Тем временем хор ветеранов допел здравицу в честь губернатора и решил «блеснуть» классикой в своем исполнении. Замахнулись аж на Глинку. Бобров в гимне в его честь еще кое-как простил хору огрехи в пении, но во втором произведении какофония голосов стала совершенно невыносимой и напоминала скрежет несмазанных дверных петель. Третья песня хора ветеранов последовала сразу после второй, тянувшейся по ощущениям минут сорок. Бобров вспотел и подозвал директора Дворца культуры. Тот сидел на краешке стула недалеко от кресел почетных гостей, как постовая собака Шарик, готовый сорваться с места по мановению пальца хозяина. Он не сводил испуганных глаз с губернатора и, когда тот глянул на него, согнутый, как знак вопроса, подполз к Боброву.
— Слышь, ты, как бишь тебя там, — обратился губернатор к директору Дворца культуры.
— Евментий Ваганович, — робко напомнил своё имя директор.
Но губернатор его не услышал.
— Слышь ты, как тебя там, что это за ерунда? — спросил Иван Петрович. — Это что за хор туберкулезного отделения психбольницы?

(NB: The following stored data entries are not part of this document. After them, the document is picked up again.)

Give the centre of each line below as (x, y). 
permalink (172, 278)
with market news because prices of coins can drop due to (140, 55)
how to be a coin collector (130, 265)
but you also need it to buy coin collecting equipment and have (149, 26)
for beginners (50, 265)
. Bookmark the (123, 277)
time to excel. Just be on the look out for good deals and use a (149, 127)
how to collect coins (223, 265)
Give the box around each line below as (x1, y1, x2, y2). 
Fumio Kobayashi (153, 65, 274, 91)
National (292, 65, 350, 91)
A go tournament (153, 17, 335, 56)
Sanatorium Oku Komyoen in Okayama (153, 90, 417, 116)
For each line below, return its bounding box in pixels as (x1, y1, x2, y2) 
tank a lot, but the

Надо отдать должное губернатору — хор и правда пел нестройно. Сказывались волнение от оказанной им чести и почтенный возраст исполнителей. Окружение губернатора громко и весело рассмеялось его шутке, что еще больше сбило хористов.
— Это ветераны войны и труда, — испуганно ответил Евментий Ваганович, — лауреаты областного конкурса…

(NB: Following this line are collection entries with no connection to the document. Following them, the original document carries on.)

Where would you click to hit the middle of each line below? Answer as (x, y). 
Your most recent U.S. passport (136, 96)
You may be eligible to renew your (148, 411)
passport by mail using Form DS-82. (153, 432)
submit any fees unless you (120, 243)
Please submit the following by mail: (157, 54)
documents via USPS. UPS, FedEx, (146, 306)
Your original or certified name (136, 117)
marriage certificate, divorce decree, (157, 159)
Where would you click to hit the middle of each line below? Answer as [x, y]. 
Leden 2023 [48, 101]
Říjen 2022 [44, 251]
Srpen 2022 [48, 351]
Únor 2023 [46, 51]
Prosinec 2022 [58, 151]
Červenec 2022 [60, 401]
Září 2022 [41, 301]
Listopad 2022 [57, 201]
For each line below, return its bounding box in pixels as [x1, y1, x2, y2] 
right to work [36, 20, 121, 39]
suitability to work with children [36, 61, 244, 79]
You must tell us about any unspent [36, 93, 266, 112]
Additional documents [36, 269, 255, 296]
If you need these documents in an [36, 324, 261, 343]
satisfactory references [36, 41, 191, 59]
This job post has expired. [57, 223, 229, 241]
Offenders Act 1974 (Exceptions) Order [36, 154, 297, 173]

— Ты что, недоделанный, телевизор не смотришь? — грозным шепотом вогнал директора в состояние комы губернатор. — Сначала какие-то кривые топотушки показал, теперь этих мастодонтов выставил! Сдаётся мне, пора тебя на пенсию отправить!

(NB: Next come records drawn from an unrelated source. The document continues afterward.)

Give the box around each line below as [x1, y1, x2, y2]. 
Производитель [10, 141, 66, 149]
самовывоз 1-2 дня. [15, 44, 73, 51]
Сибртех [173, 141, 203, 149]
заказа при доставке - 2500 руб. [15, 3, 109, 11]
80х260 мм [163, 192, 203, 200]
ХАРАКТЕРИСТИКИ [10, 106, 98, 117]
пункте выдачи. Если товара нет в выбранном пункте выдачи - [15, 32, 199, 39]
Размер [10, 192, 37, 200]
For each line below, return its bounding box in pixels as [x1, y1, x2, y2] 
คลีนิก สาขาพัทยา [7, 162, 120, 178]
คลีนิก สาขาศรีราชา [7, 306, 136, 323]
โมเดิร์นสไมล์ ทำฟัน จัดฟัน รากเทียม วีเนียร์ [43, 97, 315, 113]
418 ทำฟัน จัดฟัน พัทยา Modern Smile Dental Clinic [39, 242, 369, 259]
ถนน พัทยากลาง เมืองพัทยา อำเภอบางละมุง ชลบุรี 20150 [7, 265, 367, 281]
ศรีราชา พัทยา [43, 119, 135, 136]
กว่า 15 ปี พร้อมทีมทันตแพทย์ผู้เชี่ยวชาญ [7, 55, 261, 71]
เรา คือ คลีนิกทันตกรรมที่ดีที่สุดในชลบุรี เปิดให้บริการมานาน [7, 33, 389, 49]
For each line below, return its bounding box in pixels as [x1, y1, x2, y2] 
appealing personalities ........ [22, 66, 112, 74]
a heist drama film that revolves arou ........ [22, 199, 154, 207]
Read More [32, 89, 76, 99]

При этих словах Евментий Ваганович, который был ровесником губернатора, потерял дар речи. Он так старался угодить, что готов был сам лечь в приемной вместо коврика, и вот получил результат, прямо противоположный своим стараниям. А ведь еще хотел, дурак, аппаратуру новую попросить к юбилею Дворца. Теперь как бы и впрямь пинком под зад не выгнали.